# RECORDS SHOWN:

#####

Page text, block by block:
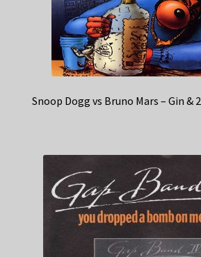
Snoop Dogg vs Bruno Mars – Gin &
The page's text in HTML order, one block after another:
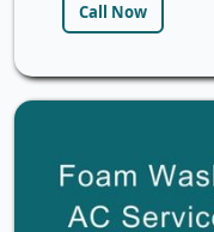
Call Now
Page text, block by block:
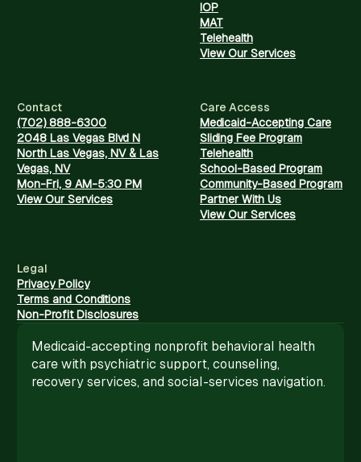
IOP
MAT
Telehealth
View Our Services
Contact
(702) 888-6300
2048 Las Vegas Blvd N
North Las Vegas, NV & Las
Vegas, NV
Mon-Fri, 9 AM-5:30 PM
View Our Services
Care Access
Medicaid-Accepting Care
Sliding Fee Program
Telehealth
School-Based Program
Community-Based Program
Partner With Us
View Our Services
Legal
Privacy Policy
Terms and Conditions
Non-Profit Disclosures
Medicaid-accepting nonprofit behavioral health
care with psychiatric support, counseling,
recovery services, and social-services navigation.
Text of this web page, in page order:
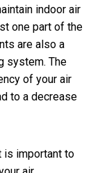
indoor air
one part of the
are also a
system. The
of your air
to a decrease
is important to
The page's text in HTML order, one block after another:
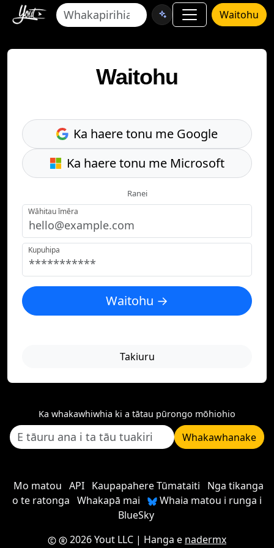
Waitohu
Waitohu
Ka haere tonu me Google
Ka haere tonu me Microsoft
Ranei
Wāhitau īmēra
Kupuhipa
Waitohu →
Takiuru
Ka whakawhiwhia ki a tātau pūrongo mōhiohio
Whakawhanake
Mo matou API Kaupapahere Tūmataiti
Nga tikanga
o te ratonga Whakapā mai
Whaia matou i runga i
BlueSky
2026 Yout LLC | Hanga e nadermx
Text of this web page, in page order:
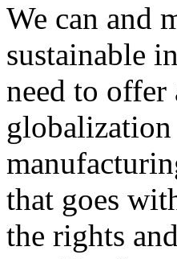
We can and
sustainable
need to offer
that goes
the rights
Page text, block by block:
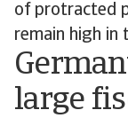
of protracted
remain high in
large
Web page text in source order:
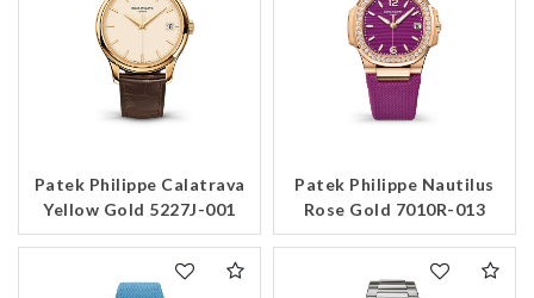
Patek Philippe Calatrava
Yellow Gold 5227J-001
Patek Philippe Nautilus
Rose Gold 7010R-013
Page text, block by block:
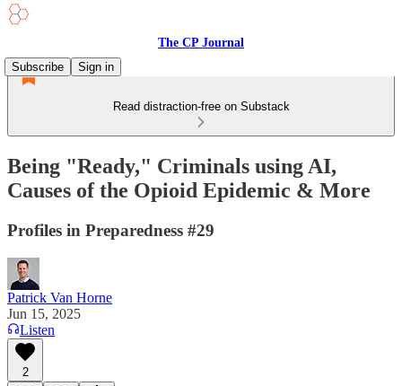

#####

Repeat the material exactly as it reads, without any of its pictures.

# RESULT:
Page text, block by block:
Snoop Dogg vs Bruno Mars – Gin &
The page's text in HTML order, one block after another:
Call Now
Page text, block by block:
IOP
MAT
Telehealth
View Our Services
Contact
(702) 888-6300
2048 Las Vegas Blvd N
North Las Vegas, NV & Las
Vegas, NV
Mon-Fri, 9 AM-5:30 PM
View Our Services
Care Access
Medicaid-Accepting Care
Sliding Fee Program
Telehealth
School-Based Program
Community-Based Program
Partner With Us
View Our Services
Legal
Privacy Policy
Terms and Conditions
Non-Profit Disclosures
Medicaid-accepting nonprofit behavioral health
care with psychiatric support, counseling,
recovery services, and social-services navigation.
Text of this web page, in page order:
indoor air
one part of the
are also a
system. The
of your air
to a decrease
is important to
The page's text in HTML order, one block after another:
Waitohu
Waitohu
Ka haere tonu me Google
Ka haere tonu me Microsoft
Ranei
Wāhitau īmēra
Kupuhipa
Waitohu →
Takiuru
Ka whakawhiwhia ki a tātau pūrongo mōhiohio
Whakawhanake
Mo matou API Kaupapahere Tūmataiti
Nga tikanga
o te ratonga Whakapā mai
Whaia matou i runga i
BlueSky
2026 Yout LLC | Hanga e nadermx
Text of this web page, in page order:
We can and
sustainable
need to offer
that goes
the rights
Page text, block by block:
of protracted
remain high in
large
Web page text in source order:
Patek Philippe Calatrava
Yellow Gold 5227J-001
Patek Philippe Nautilus
Rose Gold 7010R-013
Page text, block by block:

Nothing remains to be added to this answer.